**Exercise goal**
From the records below, print only the part that opens with the line containing "Both aromatized and" and closes with the line containing "REST uses a"; omit the pictures.

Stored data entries
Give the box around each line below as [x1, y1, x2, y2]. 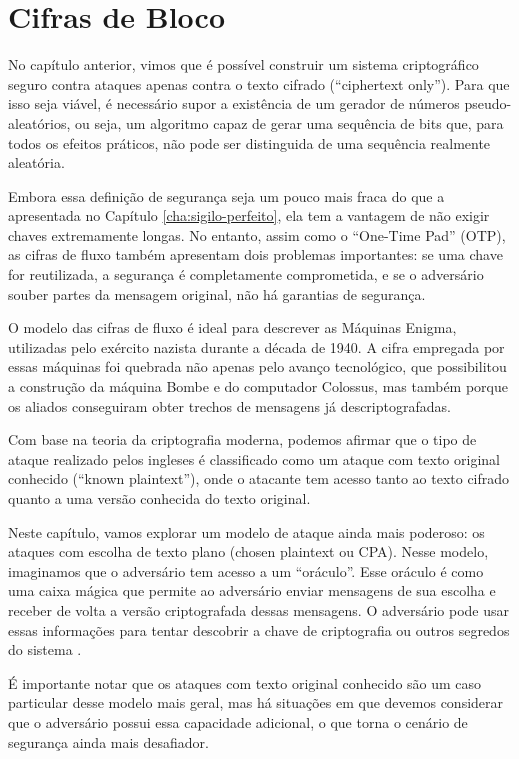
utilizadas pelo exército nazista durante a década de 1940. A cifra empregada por [8, 336, 505, 357]
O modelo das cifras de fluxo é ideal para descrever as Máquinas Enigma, [8, 317, 457, 338]
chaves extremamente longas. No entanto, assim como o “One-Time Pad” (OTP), [8, 224, 506, 245]
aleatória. [8, 152, 65, 173]
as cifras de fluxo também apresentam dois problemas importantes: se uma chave [8, 244, 503, 265]
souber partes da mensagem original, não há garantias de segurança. [8, 283, 426, 304]
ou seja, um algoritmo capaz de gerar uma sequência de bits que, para [75, 112, 504, 133]
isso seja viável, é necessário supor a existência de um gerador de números [8, 93, 460, 114]
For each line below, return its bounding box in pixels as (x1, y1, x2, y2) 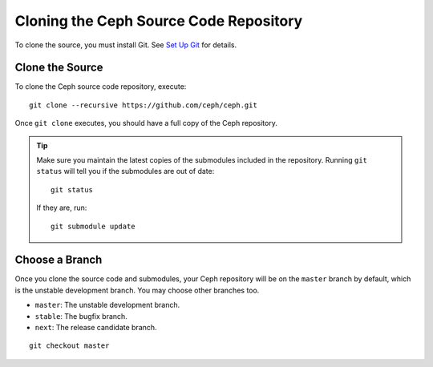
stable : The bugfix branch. (34, 311, 127, 321)
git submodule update (51, 221, 136, 231)
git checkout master (29, 341, 110, 350)
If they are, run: (36, 203, 87, 212)
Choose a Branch (14, 253, 103, 267)
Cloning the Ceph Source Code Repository (14, 12, 303, 30)
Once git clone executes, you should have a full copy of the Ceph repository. (14, 119, 278, 128)
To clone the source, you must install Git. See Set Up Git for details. (14, 40, 237, 50)
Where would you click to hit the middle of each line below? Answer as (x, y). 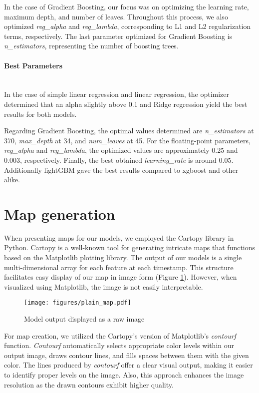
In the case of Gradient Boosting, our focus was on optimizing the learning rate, (127, 6)
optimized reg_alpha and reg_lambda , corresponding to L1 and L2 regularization (128, 26)
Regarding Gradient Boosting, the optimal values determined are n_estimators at (129, 131)
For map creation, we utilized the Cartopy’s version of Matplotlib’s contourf (120, 335)
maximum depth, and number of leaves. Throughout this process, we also (116, 16)
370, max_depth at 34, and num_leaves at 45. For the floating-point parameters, (127, 140)
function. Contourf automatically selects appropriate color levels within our (119, 345)
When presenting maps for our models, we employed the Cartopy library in (119, 237)
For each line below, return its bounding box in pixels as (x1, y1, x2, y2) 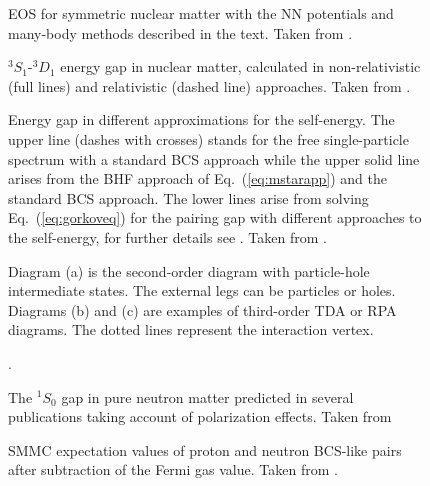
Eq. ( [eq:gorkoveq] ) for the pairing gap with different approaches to (8, 207, 422, 228)
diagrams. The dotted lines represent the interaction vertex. (8, 319, 374, 340)
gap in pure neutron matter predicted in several (61, 386, 354, 407)
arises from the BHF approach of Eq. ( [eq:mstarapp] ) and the (8, 168, 388, 189)
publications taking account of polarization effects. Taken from (8, 406, 392, 427)
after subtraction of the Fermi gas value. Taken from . (8, 459, 338, 480)
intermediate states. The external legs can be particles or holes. (8, 280, 396, 301)
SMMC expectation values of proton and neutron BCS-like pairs (8, 439, 402, 460)
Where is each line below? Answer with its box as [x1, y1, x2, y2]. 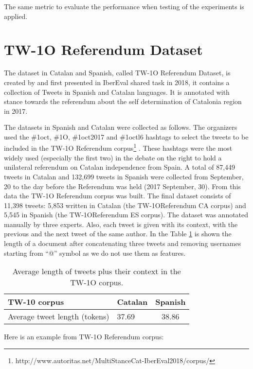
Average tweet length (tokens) [8, 311, 109, 322]
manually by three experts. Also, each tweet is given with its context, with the [4, 219, 238, 229]
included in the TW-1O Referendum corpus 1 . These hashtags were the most [4, 141, 233, 153]
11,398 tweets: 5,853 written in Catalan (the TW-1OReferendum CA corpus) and [4, 200, 246, 210]
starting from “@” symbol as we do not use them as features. [4, 247, 186, 258]
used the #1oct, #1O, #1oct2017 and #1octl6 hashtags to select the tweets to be [4, 131, 249, 141]
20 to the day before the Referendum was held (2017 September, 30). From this [4, 181, 241, 191]
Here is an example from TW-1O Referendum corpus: [4, 332, 164, 342]
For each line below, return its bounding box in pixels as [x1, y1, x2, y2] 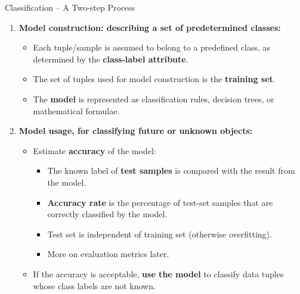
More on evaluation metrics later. [47, 248, 169, 260]
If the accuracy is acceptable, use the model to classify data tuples [33, 267, 284, 280]
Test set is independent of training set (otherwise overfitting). [47, 227, 272, 240]
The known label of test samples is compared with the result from [47, 164, 295, 177]
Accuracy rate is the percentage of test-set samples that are [47, 196, 273, 208]
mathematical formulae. [33, 104, 120, 117]
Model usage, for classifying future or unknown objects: [18, 124, 253, 137]
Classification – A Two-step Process [5, 1, 135, 13]
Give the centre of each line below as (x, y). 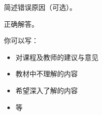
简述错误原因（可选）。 (40, 7)
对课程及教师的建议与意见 (57, 57)
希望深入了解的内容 (47, 90)
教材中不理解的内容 (47, 74)
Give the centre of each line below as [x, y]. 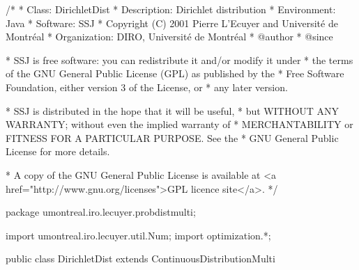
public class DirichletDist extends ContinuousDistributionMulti [140, 259]
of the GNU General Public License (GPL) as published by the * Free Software [175, 73]
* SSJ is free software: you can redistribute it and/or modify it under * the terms [179, 59]
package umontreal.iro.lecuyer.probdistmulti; [101, 212]
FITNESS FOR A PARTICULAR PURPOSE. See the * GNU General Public [172, 137]
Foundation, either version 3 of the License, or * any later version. [147, 87]
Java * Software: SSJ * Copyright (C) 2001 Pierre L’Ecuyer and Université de [172, 23]
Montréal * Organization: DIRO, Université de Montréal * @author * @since [169, 37]
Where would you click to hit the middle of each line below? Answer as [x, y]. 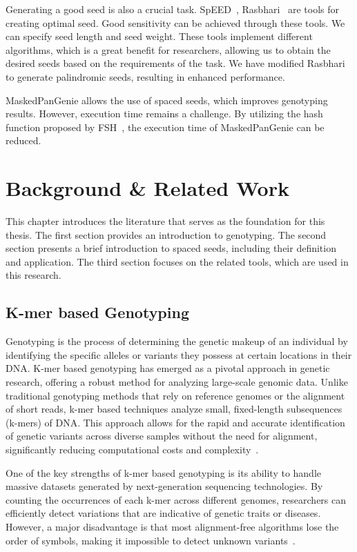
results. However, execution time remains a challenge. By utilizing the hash [164, 114]
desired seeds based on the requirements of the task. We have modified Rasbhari [175, 63]
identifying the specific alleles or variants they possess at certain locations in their [179, 354]
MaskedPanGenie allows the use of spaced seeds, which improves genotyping [167, 100]
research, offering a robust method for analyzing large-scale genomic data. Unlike [177, 382]
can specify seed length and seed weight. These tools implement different [159, 36]
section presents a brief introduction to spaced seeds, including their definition [171, 248]
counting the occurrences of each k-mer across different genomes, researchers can [176, 499]
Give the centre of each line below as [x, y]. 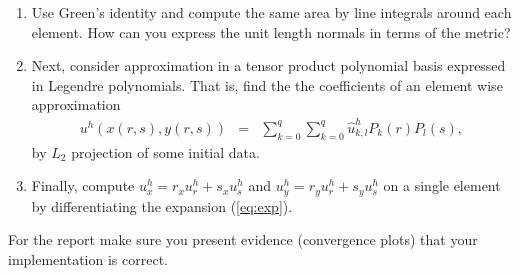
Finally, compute [83, 185]
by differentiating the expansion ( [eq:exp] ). [162, 205]
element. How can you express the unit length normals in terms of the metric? [271, 31]
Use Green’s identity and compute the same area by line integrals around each [271, 12]
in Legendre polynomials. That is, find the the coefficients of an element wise [267, 84]
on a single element [442, 185]
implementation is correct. [88, 258]
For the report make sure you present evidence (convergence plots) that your [243, 239]
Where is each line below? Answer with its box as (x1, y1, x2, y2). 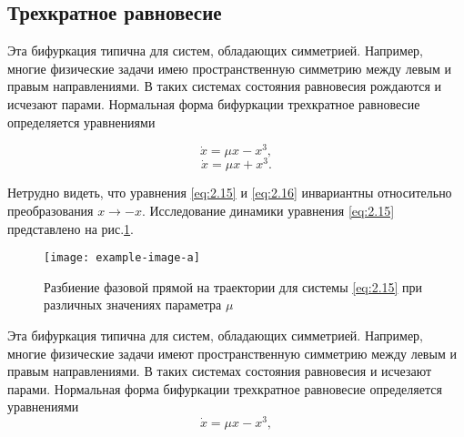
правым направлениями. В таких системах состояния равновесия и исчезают (7, 361, 432, 381)
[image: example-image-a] (44, 251, 200, 265)
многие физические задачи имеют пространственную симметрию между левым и (7, 343, 457, 362)
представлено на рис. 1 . (7, 218, 135, 238)
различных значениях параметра (44, 295, 222, 314)
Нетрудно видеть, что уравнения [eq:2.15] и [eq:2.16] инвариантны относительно (7, 183, 452, 202)
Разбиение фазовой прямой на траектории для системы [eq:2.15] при (44, 277, 423, 296)
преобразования (7, 200, 94, 219)
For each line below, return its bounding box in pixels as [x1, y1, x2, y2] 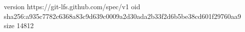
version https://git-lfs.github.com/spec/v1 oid [4, 1, 140, 11]
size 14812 [4, 20, 34, 31]
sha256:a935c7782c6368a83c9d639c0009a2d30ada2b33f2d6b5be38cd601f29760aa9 [4, 11, 241, 21]
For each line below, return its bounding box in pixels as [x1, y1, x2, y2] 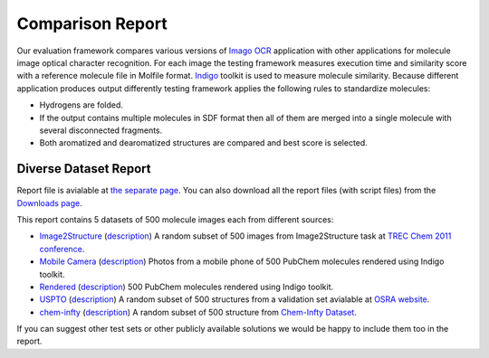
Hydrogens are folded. [39, 99, 124, 110]
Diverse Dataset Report [16, 161, 151, 176]
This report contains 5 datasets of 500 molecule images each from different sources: [16, 213, 334, 225]
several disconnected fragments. [39, 125, 163, 136]
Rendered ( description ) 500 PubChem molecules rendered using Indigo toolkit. [39, 281, 334, 292]
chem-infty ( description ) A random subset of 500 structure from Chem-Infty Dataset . [39, 306, 357, 317]
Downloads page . [16, 197, 83, 208]
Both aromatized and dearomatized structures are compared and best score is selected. [39, 137, 369, 148]
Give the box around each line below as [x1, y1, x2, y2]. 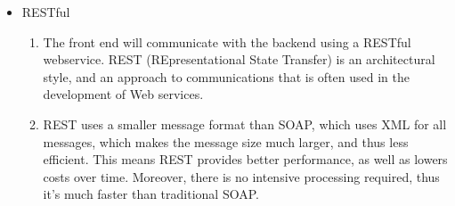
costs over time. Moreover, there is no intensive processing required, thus [43, 167, 440, 185]
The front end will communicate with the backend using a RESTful [43, 32, 411, 51]
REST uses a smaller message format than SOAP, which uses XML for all [43, 114, 447, 133]
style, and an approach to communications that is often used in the [43, 67, 410, 86]
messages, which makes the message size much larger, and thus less [43, 132, 409, 151]
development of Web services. [43, 85, 204, 103]
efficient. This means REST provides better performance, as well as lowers [43, 150, 448, 169]
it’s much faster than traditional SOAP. [43, 185, 259, 203]
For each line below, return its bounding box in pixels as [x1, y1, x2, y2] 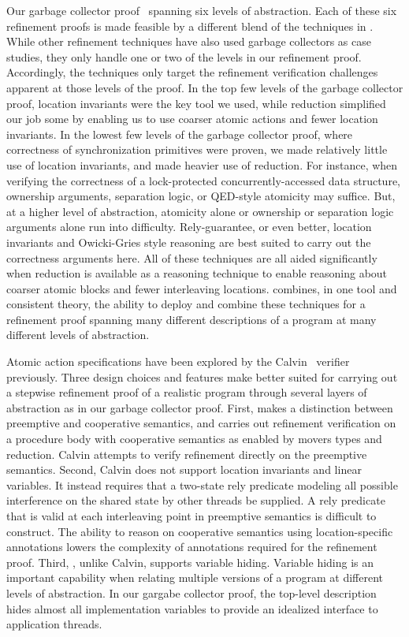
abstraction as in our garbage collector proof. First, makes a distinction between [6, 399, 393, 415]
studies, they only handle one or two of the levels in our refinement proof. [6, 48, 362, 65]
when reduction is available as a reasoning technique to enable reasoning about [6, 265, 388, 281]
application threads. [6, 616, 102, 632]
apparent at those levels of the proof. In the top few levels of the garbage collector [6, 79, 403, 95]
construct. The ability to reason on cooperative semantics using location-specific [6, 523, 393, 539]
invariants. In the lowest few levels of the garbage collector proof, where [6, 125, 353, 142]
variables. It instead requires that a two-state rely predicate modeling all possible [6, 476, 398, 493]
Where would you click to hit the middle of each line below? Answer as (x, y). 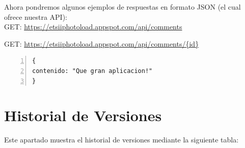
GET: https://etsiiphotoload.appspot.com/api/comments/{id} (102, 43)
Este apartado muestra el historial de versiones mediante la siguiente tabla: (121, 140)
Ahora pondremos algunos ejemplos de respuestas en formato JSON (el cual (122, 7)
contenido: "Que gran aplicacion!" (92, 71)
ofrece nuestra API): (36, 16)
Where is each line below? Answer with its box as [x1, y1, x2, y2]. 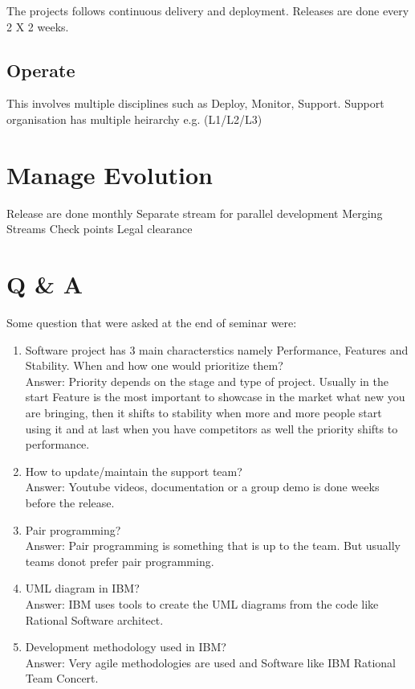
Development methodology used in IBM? [25, 638, 226, 655]
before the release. [25, 494, 115, 511]
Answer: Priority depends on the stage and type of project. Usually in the [25, 372, 389, 389]
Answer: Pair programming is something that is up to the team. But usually [25, 537, 401, 554]
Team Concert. [25, 670, 99, 687]
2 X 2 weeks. [6, 18, 69, 35]
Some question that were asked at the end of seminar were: [6, 314, 297, 331]
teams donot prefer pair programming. [25, 552, 214, 569]
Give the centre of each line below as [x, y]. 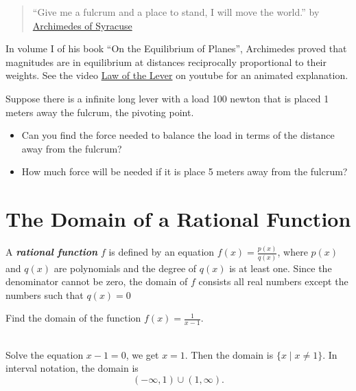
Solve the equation [45, 354]
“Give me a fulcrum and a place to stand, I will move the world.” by [176, 12]
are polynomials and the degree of [125, 268]
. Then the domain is [229, 354]
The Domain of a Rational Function [178, 219]
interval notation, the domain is [72, 368]
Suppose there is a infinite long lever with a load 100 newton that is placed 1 [167, 98]
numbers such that [45, 294]
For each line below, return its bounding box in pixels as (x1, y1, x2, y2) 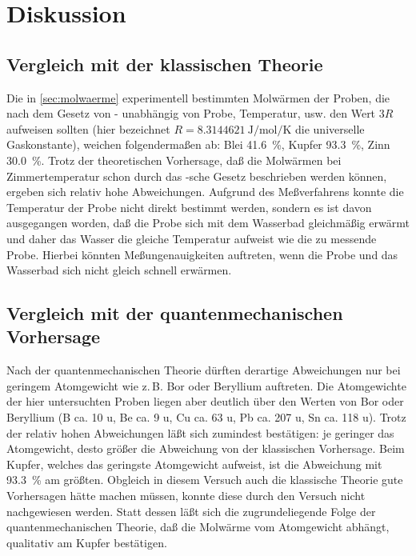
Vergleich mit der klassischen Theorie (6, 51, 323, 76)
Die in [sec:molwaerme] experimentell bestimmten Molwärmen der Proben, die (6, 89, 390, 106)
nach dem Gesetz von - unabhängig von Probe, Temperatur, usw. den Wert (6, 105, 376, 122)
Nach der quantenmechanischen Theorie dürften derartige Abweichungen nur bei (6, 362, 401, 378)
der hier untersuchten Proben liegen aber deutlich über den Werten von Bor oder (6, 393, 404, 410)
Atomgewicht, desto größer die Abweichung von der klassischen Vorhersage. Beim (6, 440, 405, 457)
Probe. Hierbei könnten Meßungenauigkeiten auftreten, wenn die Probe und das (6, 246, 398, 262)
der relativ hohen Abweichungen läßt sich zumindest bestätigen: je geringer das (6, 424, 394, 441)

**Result below**
Both aromatized and dearomatized structures are compared and best score is selected. [39, 137, 369, 148]
Give the box around each line below as [x1, y1, x2, y2]. 
costs over time. Moreover, there is no intensive processing required, thus [43, 167, 440, 185]
The front end will communicate with the backend using a RESTful [43, 32, 411, 51]
REST uses a smaller message format than SOAP, which uses XML for all [43, 114, 447, 133]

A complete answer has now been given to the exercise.